HEK-293 T cells were maintained in DMEM supplemented with 10% FBS (Life Technologies, USA) and 1% antibiotics. For immunoprecipitation experiments, HEK-293 T cells were transfected with Flag-tagged KLF2 or Myc-tagged Runx2 using Lipofectamine 2000 (Life Technologies, USA) according to the manufacturer’s protocols.

Isolation of bone marrow mesenchymal stem cells

Sixteen rats were used in this study from which bone marrow, gingival, and submandibular salivary gland samples were collected. Bone marrow cells were isolated from tibia and fibula with PBS containing 2 mM EDTA. Samples were centrifuged for 35 min at 400 × g rpm. The mononuclear cell (MNC) layer at the interphase was collected and centrifuged for 10 min at 200 × g rpm at 10 °C. After two gentle washes with PBS, the cell pellet was re-suspended in a final volume of 300 μl of buffer. Isolated MSCs were maintained in minimal essential medium (MEM) supplemented with 15% FBS at 37 °C and 5% CO2.

Reverse-transcription polymerase chain reaction (PCR)

After the necessary treatment and transfection, total intracellular RNA was isolated from each sample using Trizol reagent (Life Technologies, USA) following the manufacturer’s instructions. One icrogram purified RNA was used for cDNA synthesis using OligodT primer and the iScript cDNA synthesis kit (Bio-Rad, USA). Two microliters of synthesized cDNA was used for standard PCR with dNTPs mix and DNA polymerase. Five microliters of the PCR products was loaded onto 1.5% agarose gel electrophoresis with ethidium bromide (EB).

Quantitative real-time polymerase chain reaction (PCR)

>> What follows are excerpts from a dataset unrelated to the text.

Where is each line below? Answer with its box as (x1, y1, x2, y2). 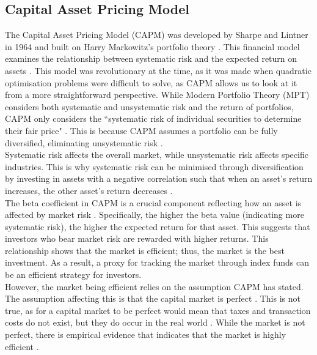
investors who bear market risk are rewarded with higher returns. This (5, 232, 269, 245)
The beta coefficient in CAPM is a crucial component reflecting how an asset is (5, 196, 302, 209)
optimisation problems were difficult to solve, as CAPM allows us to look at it (5, 76, 297, 89)
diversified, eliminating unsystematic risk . (5, 136, 163, 149)
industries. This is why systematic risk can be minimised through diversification (5, 160, 304, 173)
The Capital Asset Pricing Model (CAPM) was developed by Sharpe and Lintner (5, 28, 308, 41)
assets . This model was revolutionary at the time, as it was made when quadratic (5, 64, 312, 77)
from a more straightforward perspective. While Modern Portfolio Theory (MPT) (5, 88, 310, 101)

After the necessary treatment and transfection, total intracellular RNA was isolated from each sample using Trizol reagent (Life Technologies, USA) following the manufacturer’s instructions. One microgram purified RNA was used for cDNA synthesis using OligodT primer and the iScript cDNA synthesis kit (Bio-Rad, USA). Synthesized cDNA was used for real-time PCR analysis with SYBR Green master mix (Bio-Rad, USA) on an ABI 7500 real-time PCR system (Applied Biosystems, USA) according to the manufacturer’s instructions. The mRNA value for the target gene was normalized relative to the GAPDH mRNA level in the RNA sample by the 2−∆∆CT method.

Luciferase assay

Briefly, Alp, Osx, and Ocn gene promoter-luciferase reporters, flag-tagged KLF2, Myc-tagged mouse Runx2, and pcDNA3.1 (as an empty vector) plasmids were transfected into MC3T3-E1 cells using Lipofectamine 2000 reagents (Life Technologies, USA) and incubated for 24 h. β-galactosidase plasmid was used as an internal control. Cells were lysed and luciferase activity was measured using a luciferase reporter assay system (Promega, USA) on a multi-plate reader (Bio-Tek Instruments, USA).

Alizarin red staining

An alizarin red staining assay was performed to evaluate mineralization. Briefly, MC3T3-E1 cells were fixed with 70% ice-cold ethanol for 1 h. After washing three times with PBS, cells were incubated with 20 mM of alizarin red solution for 15 min at room temperature (RT). After washing with PBS three times, stained cells were photographed. Then, 10% cetylpyridinium chloride was added to extract the stained cells. Absorbance was recorded at 562 nm using a spectrophotometer (NanoDrop Technologies, USA) and analyzed using Image J software (National Institutes of Health).

Immunoprecipitation

Briefly, HEK-293 T cells or MC3T3-E1 cells were collected using cell lysis buffer (Cell Signaling Technologies, USA) containing protease inhibitor cocktail (Sigma-Aldrich, USA). Protein lysates were subjected to centrifugation at 12,000 × g for 15 min at 4 °C. Supernatants were collected and pre-cleared with protein G–agarose beads (Life Technologies, USA), followed by incubation with anti-Flag (Abcam, USA) and anti-Myc antibodies (Thermo Fisher Scientific) overnight at 4 °C. After incubation with protein G–agarose beads for 4 h, cell lysates were washed and used for western blot analysis.

Western blot analysis

Total intracellular proteins were extracted from the cells with lysis buffer (Cell Signaling Technologies, USA). Protein concentration was determined using a bicinchoninic acid (BCA) assay kit (Beyotime, China). Equal amounts (20 μg) of protein from each sample were separated on 10% sodium dodecyl sulfate polyacrylamide gel (SDS-PAGE) and electrotransferred onto polyvinylidene difluoride (PVDF) membranes. Membranes were blocked with 5% fat-free dry milk in 0.1 M Tris-buffered saline-0.1% Tween-20 buffer (TBST) for 2 h. Then, the membranes were sequentially incubated with the primary antibodies and horseradish peroxidase-conjugated secondary antibody for 1 h. Blots were developed with an enhanced chemiluminescence reagent (Amersham Biosciences, USA) and quantified by densitometric scanning and analyses using an ImageQuant LAS 4000 system (Fujifilm, Tokyo, Japan). β-actin protein was used as an internal control.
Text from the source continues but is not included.